Power of Ten
January 30, 2002 3:40 AM   Subscribe

Power of Ten View the Milky Way at 10 million light years from the Earth. Then move through space towards the Earth in successive orders of magnitude until you reach a tall oak tree just outside the buildings of the National High Magnetic Field Laboratory in Tallahassee, Florida. After that, begin to move from the actual size of a leaf into a microscopic world that reveals leaf cell walls, the cell nucleus, chromatin, DNA and finally, into the subatomic universe of electrons and protons.
posted by Tarrama (19 comments total)
 
That's fantastic. Great link!
posted by explodingfist at 3:55 AM on January 30, 2002


Yes. The universe is really really big. Many people have pointed this out, Douglas Adams most eloquently. Er, am I missing something?
posted by Hypnerotomachia at 4:12 AM on January 30, 2002


Yes. You're missing the fact that this is very, very cool.
posted by Optamystic at 4:29 AM on January 30, 2002


More at Powersof10.com, including the powers of Eames.
posted by liam at 4:34 AM on January 30, 2002


The point of this is not just that the universe is "really really big". This piece gives you an actual scale on which to judge the really big, and the really small.

It's normally only scientists who have an intuitive sense of the relative magnitudes of things like galaxies, planets, cells and atoms. This lovely concept lets your average layman pick up the same ideas.

And, yes, it is cool.
posted by chrismear at 4:37 AM on January 30, 2002


I wonder why they redid this instead of just using the original? And I wonder how many times it's been redone?

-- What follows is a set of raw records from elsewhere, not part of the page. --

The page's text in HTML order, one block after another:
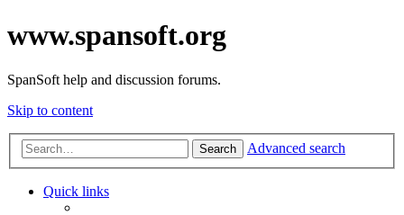
www.spansoft.org
SpanSoft help and discussion forums.
Skip to content
Search Advanced search
Quick links
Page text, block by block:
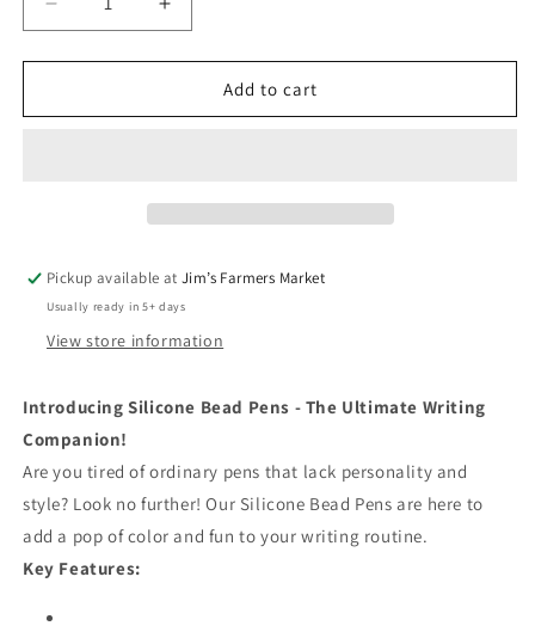
Decrease
quantity
for
Bear
Increase
quantity
for
Bear
Add to cart
Pickup available atJim’s Farmers Market
Usually ready in 5+ days
View store information
Introducing Silicone Bead Pens - The Ultimate Writing
Companion!
Are you tired of ordinary pens that lack personality and
style? Look no further! Our Silicone Bead Pens are here to
add a pop of color and fun to your writing routine.
Key Features:
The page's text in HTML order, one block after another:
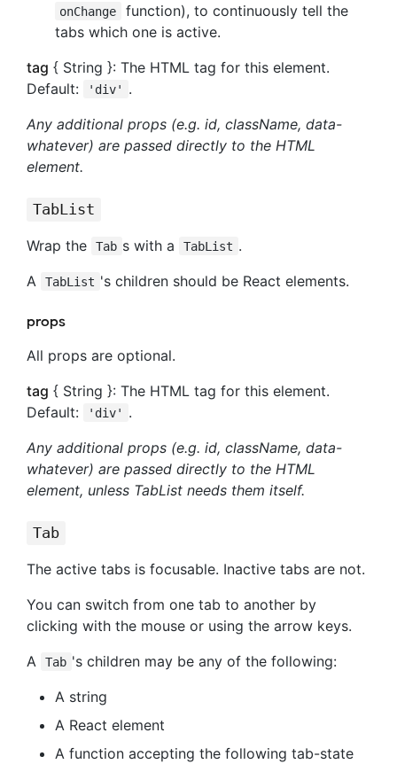
onChange
function), to continuously tell the
tabs which one is active.
tag { String }: The HTML tag for this element.
Default:
'div'
.
Any additional props (e.g. id, className, data-
whatever) are passed directly to the HTML
element.
TabList
Wrap the
Tab s with a TabList .
A
TabList 's children should be React elements.
props
All props are optional.
tag { String }: The HTML tag for this element.
Default:
'div'
.
Any additional props (e.g. id, className, data-
whatever) are passed directly to the HTML
element, unless TabList needs them itself.
Tab
The active tabs is focusable. Inactive tabs are not.
You can switch from one tab to another by
clicking with the mouse or using the arrow keys.
A
Tab 's children may be any of the following:
A string
A React element
A function accepting the following tab-state
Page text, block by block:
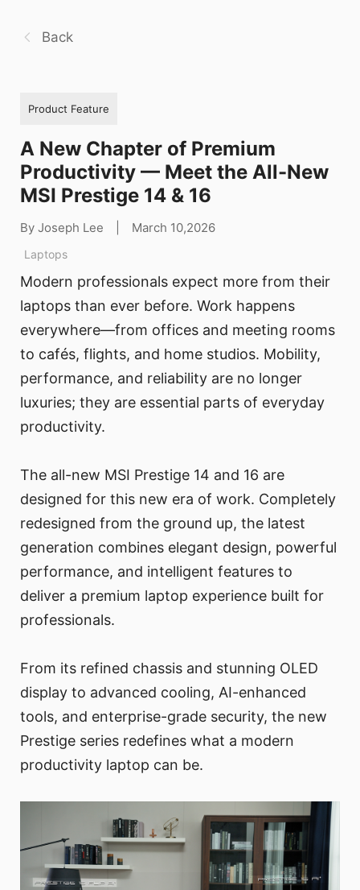
Back
Product Feature
A New Chapter of Premium
Productivity — Meet the All-New
MSI Prestige 14 & 16
By Joseph Lee March 10,2026
Laptops
Modern professionals expect more from their
laptops than ever before. Work happens
everywhere—from offices and meeting rooms
to cafés, flights, and home studios. Mobility,
performance, and reliability are no longer
luxuries; they are essential parts of everyday
productivity.
The all-new MSI Prestige 14 and 16 are
designed for this new era of work. Completely
redesigned from the ground up, the latest
generation combines elegant design, powerful
performance, and intelligent features to
deliver a premium laptop experience built for
professionals.
From its refined chassis and stunning OLED
display to advanced cooling, AI-enhanced
tools, and enterprise-grade security, the new
Prestige series redefines what a modern
productivity laptop can be.
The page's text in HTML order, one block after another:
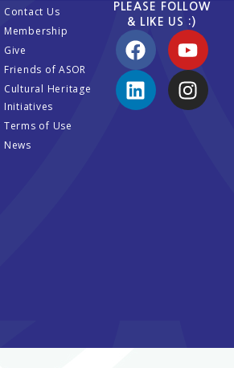
Contact Us
Membership
Give
Friends of ASOR
Cultural Heritage
Initiatives
Terms of Use
News
PLEASE FOLLOW
& LIKE US :)
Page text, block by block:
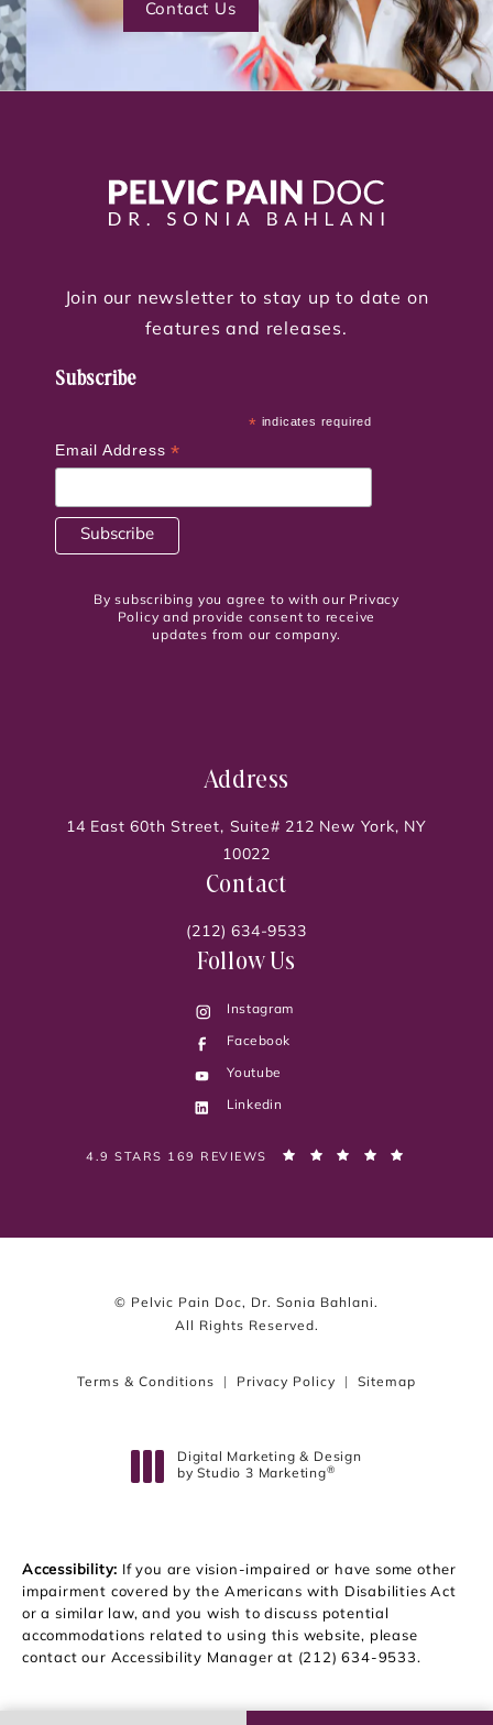
Contact Us
Join our newsletter to stay up to date on
features and releases.
Subscribe
* indicates required
Email Address*
By subscribing you agree to with our Privacy
Policy and provide consent to receive
updates from our company.
Address
14 East 60th Street, Suite# 212 New York, NY
10022
Contact
(212) 634-9533
Follow Us
Instagram
Facebook
Youtube
Linkedin
PELVIC PAIN DOC, DR. SONIA BAHLANI REVIEWS:
4.9 STARS 169 REVIEWS
© Pelvic Pain Doc, Dr. Sonia Bahlani.
All Rights Reserved.
Terms & Conditions Privacy Policy Sitemap
Digital Marketing & Design
by Studio 3 Marketing®
Accessibility: If you are vision-impaired or have some other
impairment covered by the Americans with Disabilities Act
or a similar law, and you wish to discuss potential
accommodations related to using this website, please
contact our Accessibility Manager at (212) 634-9533.
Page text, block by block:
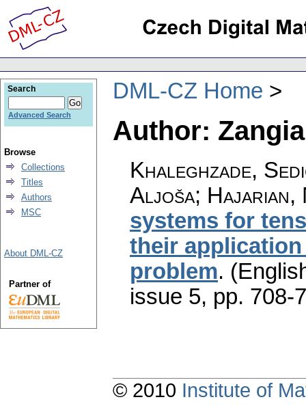
DML-CZ Home
Author:
Khaleghzade,
Aljoša; Hajarian,
systems for
their
problem.
issue 5, pp. 708-
Search
Advanced Search
Browse
Collections
Titles
Authors
MSC
About DML-CZ
Partner of
© 2010 Institute of
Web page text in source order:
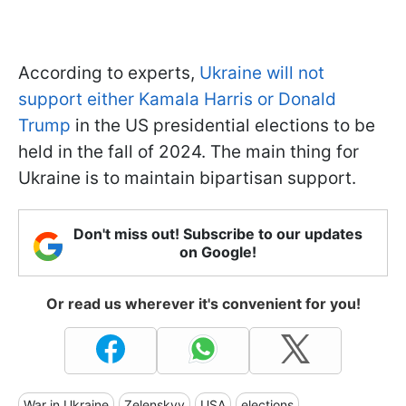
According to experts, Ukraine will not
support either Kamala Harris or Donald
Trump in the US presidential elections to be
held in the fall of 2024. The main thing for
Ukraine is to maintain bipartisan support.
Don't miss out! Subscribe to our updates
on Google!
Or read us wherever it's convenient for you!
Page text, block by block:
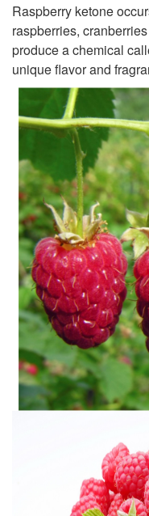
Raspberry ketone
raspberries,
produce a chemical
unique flavor and

I remember seeing the movie (which was the first remake of the original) in elementary school, I think.

For completeness's sake, here's the Eames office site.
posted by rodii at 5:11 AM on January 30, 2002


A related MeFi thread, where this was mentioned previously. (I was pretty sure this was a doublepost, but I couldn't find it outside of the above.) A lot of "scale" type games there.
posted by dhartung at 6:46 AM on January 30, 2002


sorry, nothing showed up when I searched.
posted by Tarrama at 7:57 AM on January 30, 2002


Tarrama - it doesn't really count as a double post if it was just mentioned in a comment, so don't worry. Even if it was, I still think it was a good post - the neatest part is the transition from 10^-10 to 10^-11: you're in the middle of the electron cloud, you zoom in one step and all of a sudden there's nothing but a single speck floating in a sea of black.
Also, there is a very similar exhibit in the new planetarium at the Museum of Natural History in NYC.
posted by skwm at 8:13 AM on January 30, 2002


And aren't we human beings right in the middle, in size, of the scale?
I read that somewhere, I think.
posted by y2karl at 8:44 AM on January 30, 2002


Yes. Not a coincidence, I don't think.
posted by rodii at 9:01 AM on January 30, 2002


And aren't we human beings right in the middle, in size, of the scale?
I read that somewhere, I think.

Yes. Not a coincidence, I don't think.

In the middle how? Based on what we can actually image, or based on what we can theorize? Either way, I don't really think we're in the middle. I think the scale of the universe is still a couple orders of magnitude bigger than us, than the scale of an electron is smaller than us. Then, on the other end, there are plenty of things we talk about that really have no spatial extent, making us relatively infinitely gigantic.

Regardless, just because we currently happen to be able to look as far "up" as "down" is probably more a function of us than the universe.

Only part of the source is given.